Configure the training_data_schema for Unstructured Image Subscriptions with the Following Code

##### _1. Configure Credentials_:

In [6]:
CLOUD_API_KEY = "Your API Key"
IAM_URL="https://iam.ng.bluemix.net/oidc/token"
WOS_URL="https://aiopenscale.cloud.ibm.com"


##### _2. Connect with watsonx.gov instance_:

In [7]:
from ibm_cloud_sdk_core.authenticators import IAMAuthenticator
from ibm_watson_openscale import APIClient
from ibm_watson_openscale.supporting_classes.enums import OperationTypes, TargetTypes
from ibm_watson_openscale.supporting_classes import Target
from ibm_watson_openscale.base_classes.watson_open_scale_v2 import JsonPatchOperation


authenticator = IAMAuthenticator(apikey=CLOUD_API_KEY, url=IAM_URL)
wos_client = APIClient(authenticator=authenticator,service_url=WOS_URL)
wos_client.version

'3.0.36.15'

##### _3. Setting up subscription id and datamart id_:

In [8]:
wos_client.data_marts.show()
data_mart_id="TO BE EDITED"

0,1,2,3,4,5
AIOSFASTPATHYS1DEV-75DCF3BE-EB58-489E-942C-2A0689468177,,True,active,2024-05-12 08:22:03.343000+00:00,75dcf3be-eb58-489e-942c-2a0689468177


In [9]:
wos_client.subscriptions.show()
subscription_id="TO BE EDITED"

0,1,2,3,4,5,6,7,8,9
ae4de717-b1dd-41ac-abe8-b96c7c2e1388,model,Fashion Image Classifier,75dcf3be-eb58-489e-942c-2a0689468177,767f6481-aaf3-440e-a7bc-776e92906e27,Fashion Image Classifier deployment,53d7a352-634e-4c87-a7eb-58ec52d8c628,active,2024-06-06 09:06:13.754000+00:00,11082c3d-d9de-4c3b-a59d-7a6d49846e4d
cdacb9c3-fde5-4529-a97e-e732afc38bb6,model,gosales_two_model,75dcf3be-eb58-489e-942c-2a0689468177,3ce8243e-6ef6-41c3-8c3b-08e8190beeb2,Gosales_two_3,53d7a352-634e-4c87-a7eb-58ec52d8c628,active,2024-05-21 01:26:42.713000+00:00,45aabc34-be71-474d-8412-a9fab4323fc8
8b352c13-a2a2-409a-84f8-3097d25d648f,model,GermanCreditRiskModelPreProdYS1DEV,75dcf3be-eb58-489e-942c-2a0689468177,3522e2cf-a41e-4817-a1cf-5bcbd914019d,GermanCreditRiskModelPreProdYS1DEV,3b437b8b-ec37-451e-8a91-dc7e64a97f43,active,2024-05-12 08:25:21.924000+00:00,275b134b-3c0c-417b-9404-db2ff5ec800f
5e3654aa-f889-4717-ae70-b6906deb08c9,model,GermanCreditRiskModelYS1DEV,75dcf3be-eb58-489e-942c-2a0689468177,7700ae34-7c0e-4742-9edc-f58ae89a4892,GermanCreditRiskModelYS1DEV,4ceb9294-2dc9-4582-8a78-a6bb86c9b1b0,active,2024-05-12 08:27:48.013000+00:00,8c7ec566-cce7-4ee9-84e9-5912137e2221
e8b52763-cc42-4fd0-ac4f-7acb7044d608,model,GermanCreditRiskModelChallengerYS1DEV,75dcf3be-eb58-489e-942c-2a0689468177,1a86e270-6814-43af-b729-c2f0abf9d731,GermanCreditRiskModelChallengerYS1DEV,3b437b8b-ec37-451e-8a91-dc7e64a97f43,active,2024-05-12 08:22:52.697000+00:00,1c1ecfd6-b042-4f35-b7c4-4d362e2a9abe


##### _4. Patch the subscription_:

Update the subscription with `training_data_schema` which contains the information about the label column.
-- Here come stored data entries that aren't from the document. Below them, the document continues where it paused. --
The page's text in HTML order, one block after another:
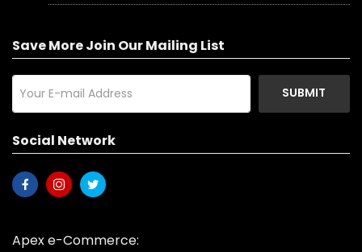
Save More Join Our Mailing List
SUBMIT
Social Network
Apex e-Commerce:
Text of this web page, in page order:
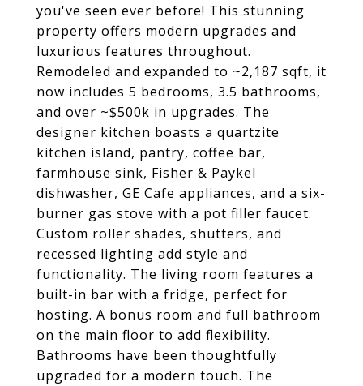
you've seen ever before! This stunning
property offers modern upgrades and
luxurious features throughout.
Remodeled and expanded to ~2,187 sqft, it
now includes 5 bedrooms, 3.5 bathrooms,
and over ~$500k in upgrades. The
designer kitchen boasts a quartzite
kitchen island, pantry, coffee bar,
farmhouse sink, Fisher & Paykel
dishwasher, GE Cafe appliances, and a six-
burner gas stove with a pot filler faucet.
Custom roller shades, shutters, and
recessed lighting add style and
functionality. The living room features a
built-in bar with a fridge, perfect for
hosting. A bonus room and full bathroom
on the main floor to add flexibility.
Bathrooms have been thoughtfully
upgraded for a modern touch. The
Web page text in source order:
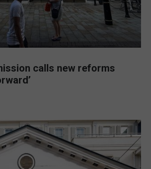
calls new reforms
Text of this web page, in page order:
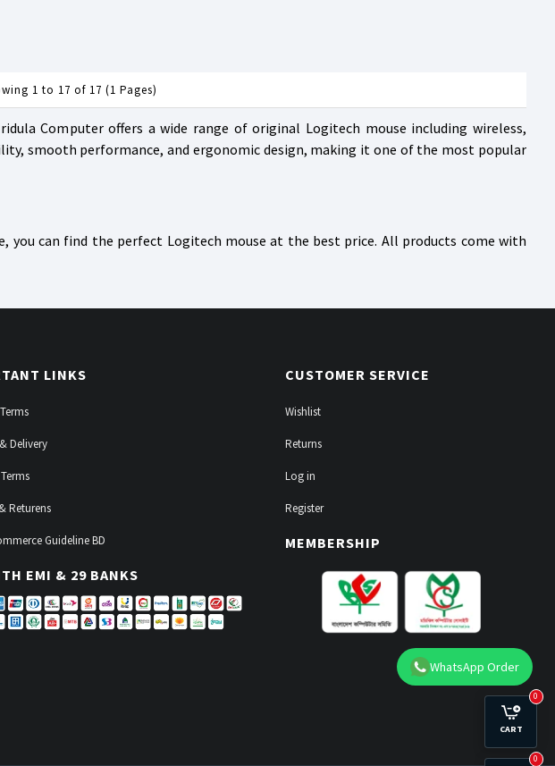
Computer offers a wide range of original Logitech mouse including wireless,
smooth performance, and ergonomic design, making it one of the most popular
you can find the perfect Logitech mouse at the best price. All products come with
1 to 17 of 17 (1 Pages)
LINKS
Delivery
Returens
Guideline BD
EMI & 29 BANKS
CUSTOMER SERVICE
Wishlist
Returns
Log in
Register
MEMBERSHIP
0
CART
0
WhatsApp Order
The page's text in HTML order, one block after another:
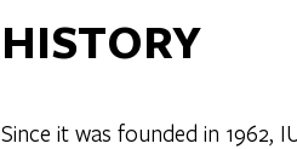
HISTORY
Since it was founded in 1962,
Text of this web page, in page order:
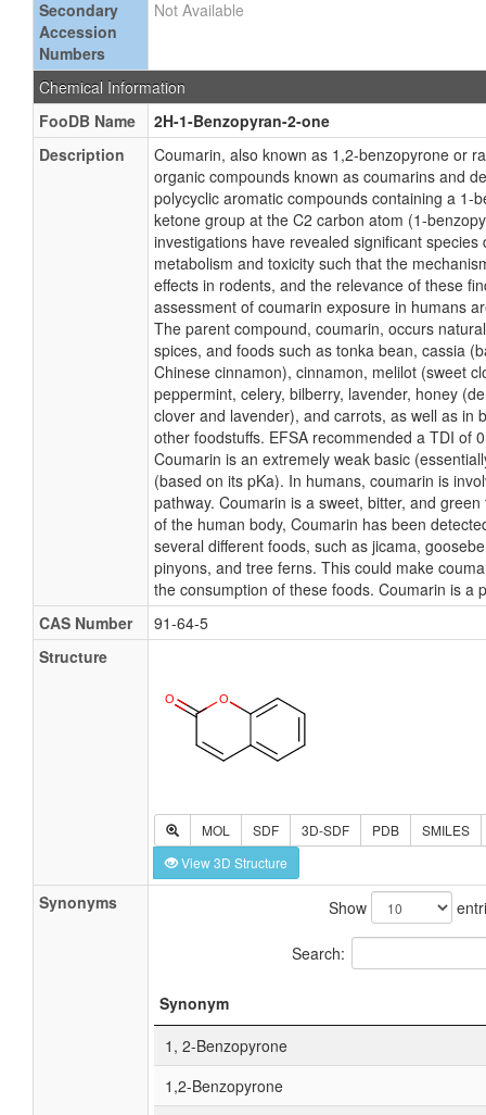
Secondary
Accession
Numbers
Not Available
Chemical Information
FooDB Name
2H-1-Benzopyran-2-one
Description
Coumarin, also known as 1,2-benzopyrone or
organic compounds known as coumarins and
polycyclic aromatic compounds containing a 1-
ketone group at the C2 carbon atom (1-
investigations have revealed significant species
metabolism and toxicity such that the
effects in rodents, and the relevance of these
assessment of coumarin exposure in humans
The parent compound, coumarin, occurs
spices, and foods such as tonka bean, cassia
Chinese cinnamon), cinnamon, melilot (sweet
peppermint, celery, bilberry, lavender, honey
clover and lavender), and carrots, as well as in
other foodstuffs. EFSA recommended a TDI of
Coumarin is an extremely weak basic
(based on its pKa). In humans, coumarin is
pathway. Coumarin is a sweet, bitter, and
of the human body, Coumarin has been
several different foods, such as jicama,
pinyons, and tree ferns. This could make
the consumption of these foods. Coumarin is a
CAS Number
91-64-5
Structure
MOL SDF 3D-SDF PDB
SMILES
View 3D Structure
Synonyms Show
Search:
Synonym
1, 2-Benzopyrone
1,2-Benzopyrone
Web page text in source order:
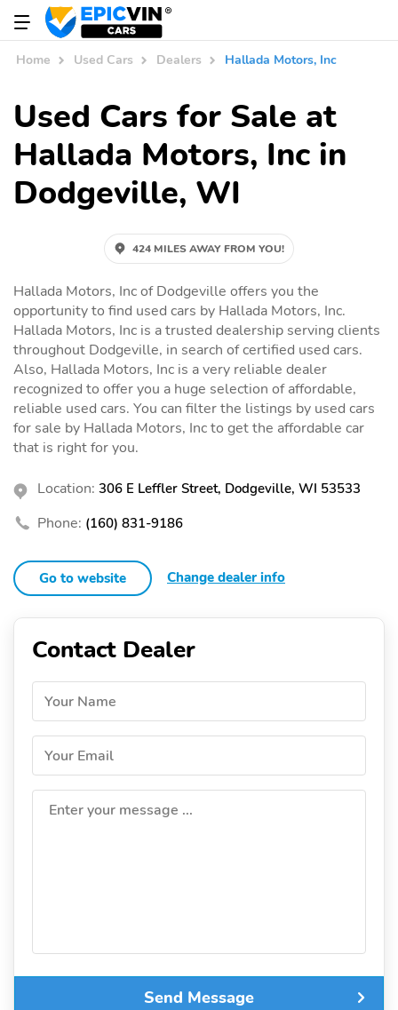
Home Used Cars Dealers Hallada Motors, Inc
Used Cars for Sale at
Hallada Motors, Inc in
Dodgeville, WI
424 MILES AWAY FROM YOU!
Hallada Motors, Inc of Dodgeville offers you the
opportunity to find used cars by Hallada Motors, Inc.
Hallada Motors, Inc is a trusted dealership serving clients
throughout Dodgeville, in search of certified used cars.
Also, Hallada Motors, Inc is a very reliable dealer
recognized to offer you a huge selection of affordable,
reliable used cars. You can filter the listings by used cars
for sale by Hallada Motors, Inc to get the affordable car
that is right for you.
Location: 306 E Leffler Street, Dodgeville, WI 53533
Phone: (160) 831-9186
Go to website Change dealer info
Contact Dealer
Your Name
Your Email
Enter your message ...
Send Message
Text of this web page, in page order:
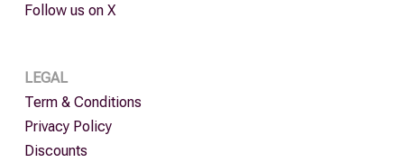
Follow us on X
LEGAL
Term & Conditions
Privacy Policy
Discounts
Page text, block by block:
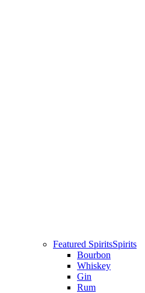
Featured SpiritsSpirits
Bourbon
Whiskey
Gin
Rum
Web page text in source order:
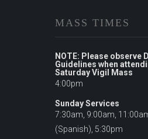
MASS TIMES
NOTE: Please observe
Guidelines when
Saturday Vigil Mass
4:00pm
Sunday Services
7:30am, 9:00am,
(Spanish), 5:30pm
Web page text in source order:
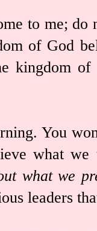
to me; do
of God
kingdom
You
what
what we
leaders
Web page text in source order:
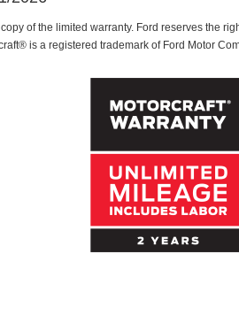
of the limited warranty. Ford reserves the
is a registered trademark of Ford Motor
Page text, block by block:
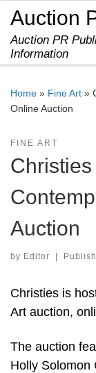
Skip to content
Auction
Auction PR
Information
Home » Fine Art »
Online Auction
FINE ART
Auction
by Editor
Christies is
Art auction,
The auction
Holly Solomon
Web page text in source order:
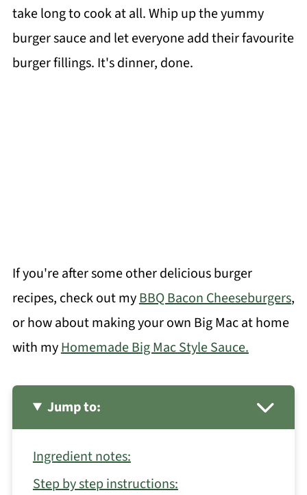
take long to cook at all. Whip up the yummy
burger sauce and let everyone add their favourite
burger fillings. It's dinner, done.
If you're after some other delicious burger
recipes, check out myBBQ Bacon Cheeseburgers,
or how about making your own Big Mac at home
with myHomemade Big Mac Style Sauce.
Jump to:
Ingredient notes:
Step by step instructions:
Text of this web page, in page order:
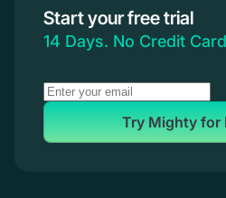
Start your free trial
14 Days. No Credit
Try Mighty for
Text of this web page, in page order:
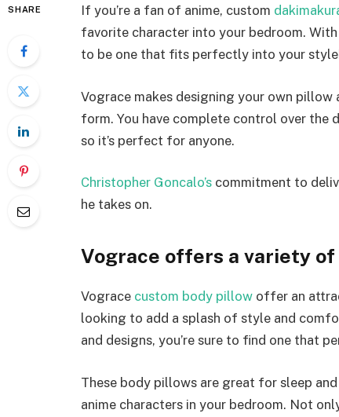
SHARE If you’re a fan of anime, custom
favorite character into your bedroom. With
to be one that fits perfectly into your
Vograce makes designing your own
form. You have complete control over
so it’s perfect for anyone.
Christopher Goncalo’s commitment to
he takes on.
Vograce offers a variety
Vograce custom body pillow offer an
looking to add a splash of style and
and designs, you’re sure to find one that
These body pillows are great for sleep
anime characters in your bedroom. Not
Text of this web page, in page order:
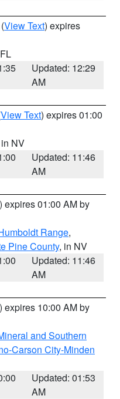
(View Text) expires
Updated: 12:29
AM
View Text) expires 01:00
NV
Updated: 11:46
AM
) expires 01:00 AM by
Range,
Pine County, in NV
Updated: 11:46
AM
) expires 10:00 AM by
and Southern
Carson City-Minden
Updated: 01:53
AM
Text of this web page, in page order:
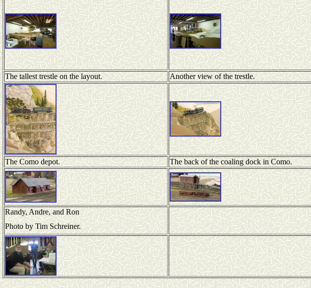
The tallest trestle on the layout. Another view of the trestle.
The Como depot. The back of the coaling dock in Como.
Randy, Andre, and Ron
Photo by Tim Schreiner.
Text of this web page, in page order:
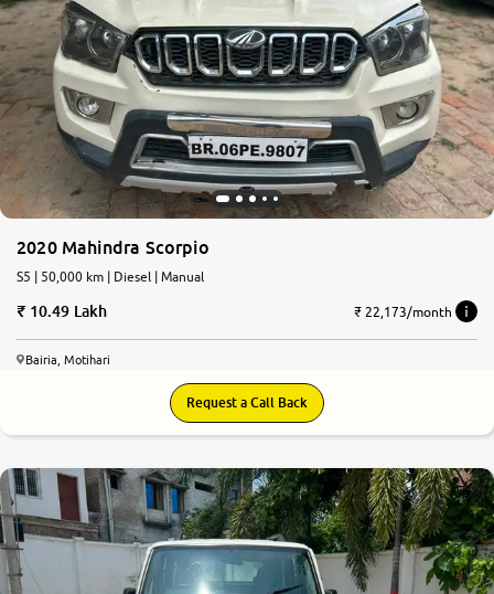
2020 Mahindra Scorpio
S5 | 50,000 km | Diesel | Manual
10.49 Lakh ₹ 22,173/month
Bairia, Motihari
Request a Call Back
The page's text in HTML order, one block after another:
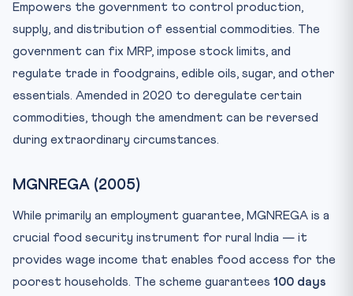
Empowers the government to control production,
supply, and distribution of essential commodities. The
government can fix MRP, impose stock limits, and
regulate trade in foodgrains, edible oils, sugar, and other
essentials. Amended in 2020 to deregulate certain
commodities, though the amendment can be reversed
during extraordinary circumstances.
MGNREGA (2005)
While primarily an employment guarantee, MGNREGA is a
crucial food security instrument for rural India — it
provides wage income that enables food access for the
poorest households. The scheme guarantees 100 days
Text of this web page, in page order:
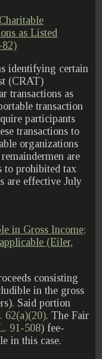
as Listed
82)
identifying certain
(CRAT)
transactions as
transaction
participants
transactions to
organizations
are
to prohibited tax
are effective July
in Gross Income;
(Eiler,
consisting
in the gross
Said portion
62(a)(20). The Fair
91-508) fee-
in this case.
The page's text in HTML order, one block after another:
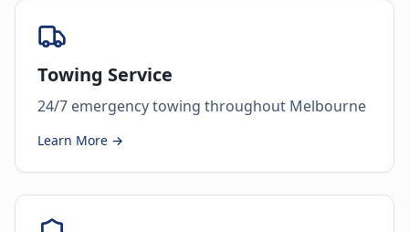
Towing Service
24/7 emergency towing throughout Melbourne
Learn More →
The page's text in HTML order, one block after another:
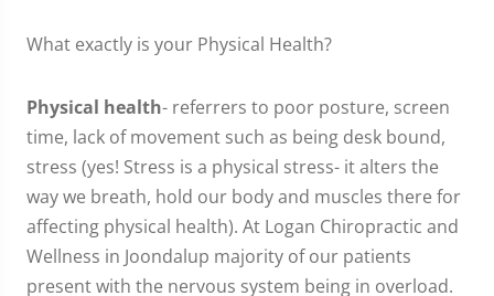
What exactly is your Physical Health?
Physical health- referrers to poor posture, screen
time, lack of movement such as being desk bound,
stress (yes! Stress is a physical stress- it alters the
way we breath, hold our body and muscles there for
affecting physical health). At Logan Chiropractic and
Wellness in Joondalup majority of our patients
present with the nervous system being in overload.
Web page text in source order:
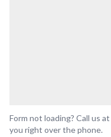
Form not loading? Call us at
you right over the phone.
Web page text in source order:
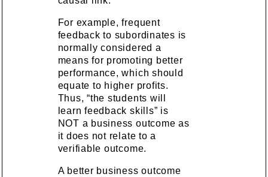
For example, frequent
feedback to subordinates is
normally considered a
means for promoting better
performance, which should
equate to higher profits.
Thus, “the students will
learn feedback skills” is
NOT a business outcome as
it does not relate to a
verifiable outcome.
A better business outcome
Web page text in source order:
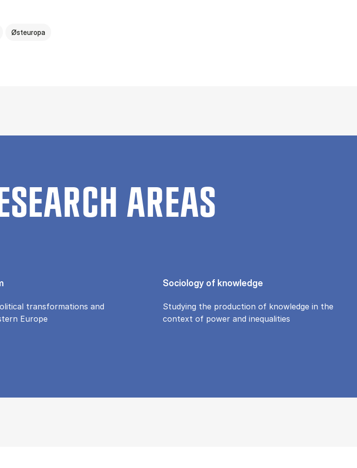
Østeuropa
AREAS
transformations and
Europe
Sociology of knowledge
Studying the production of knowledge in the
context of power and inequalities
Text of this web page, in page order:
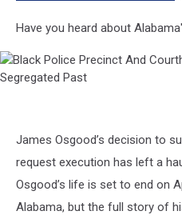
Have you heard about
Black
Courthouse
Museum
Recalls
Miami's
James Osgood’s decision to
request execution has left a
Osgood’s life is set to end on
Alabama, but the full story of
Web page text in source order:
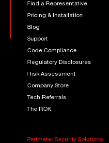
Find a Representative
Pricing & Installation
Blog
Support
Code Compliance
Regulatory Disclosures
Risk Assessment
Company Store
Tech Referrals
The ROK
Perimeter Security Solutions
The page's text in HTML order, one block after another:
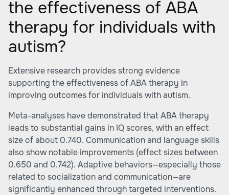
the effectiveness of ABA
therapy for individuals with
autism?
Extensive research provides strong evidence
supporting the effectiveness of ABA therapy in
improving outcomes for individuals with autism.
Meta-analyses have demonstrated that ABA therapy
leads to substantial gains in IQ scores, with an effect
size of about 0.740. Communication and language skills
also show notable improvements (effect sizes between
0.650 and 0.742). Adaptive behaviors—especially those
related to socialization and communication—are
significantly enhanced through targeted interventions.
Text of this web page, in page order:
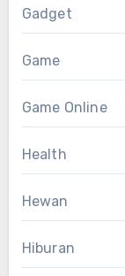
Gadget
Game
Game Online
Health
Hewan
Hiburan
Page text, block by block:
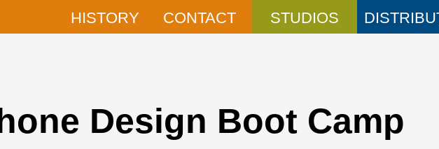
HISTORY CONTACT STUDIOS
Design Boot Camp
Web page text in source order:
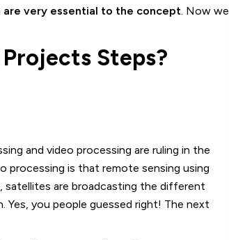
very essential to the concept. Now we
Steps?
and video processing are ruling in the
processing is that remote sensing using
satellites are broadcasting the different
Yes, you people guessed right! The next
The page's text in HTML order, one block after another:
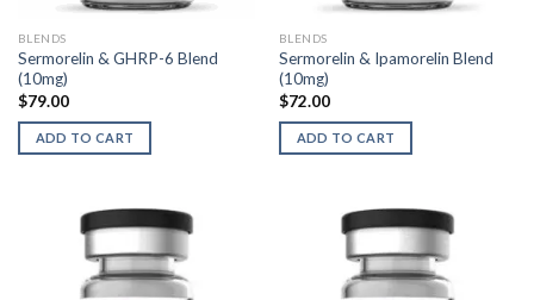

Specify the label column datatype below.

In [10]:


subscription = wos_client.subscriptions.get(subscription_id=subscription_id).result
prediction_column_data = list(filter(lambda f: f["name"] == common_parameters.get("prediction_column"), subscription.entity.asset_properties.output_data_schema.fields))
prediction_column_dtype = prediction_column_data[0].get("type") if prediction_column_data else None

training_data_schema = {"type": "struct",
    "id": "1",
    "fields": [{"name": common_parameters.get("label_column"), "type": prediction_column_dtype, "nullable": True,"metadata": {"modeling_role": "target"}},   
     ]}
training_data_schema_patch_document=[
    JsonPatchOperation(op=OperationTypes.REPLACE, path="/asset_properties/training_data_schema", value=training_data_schema)
]

wos_client.subscriptions.update(subscription_id=subscription_id, patch_document=training_data_schema_patch_document)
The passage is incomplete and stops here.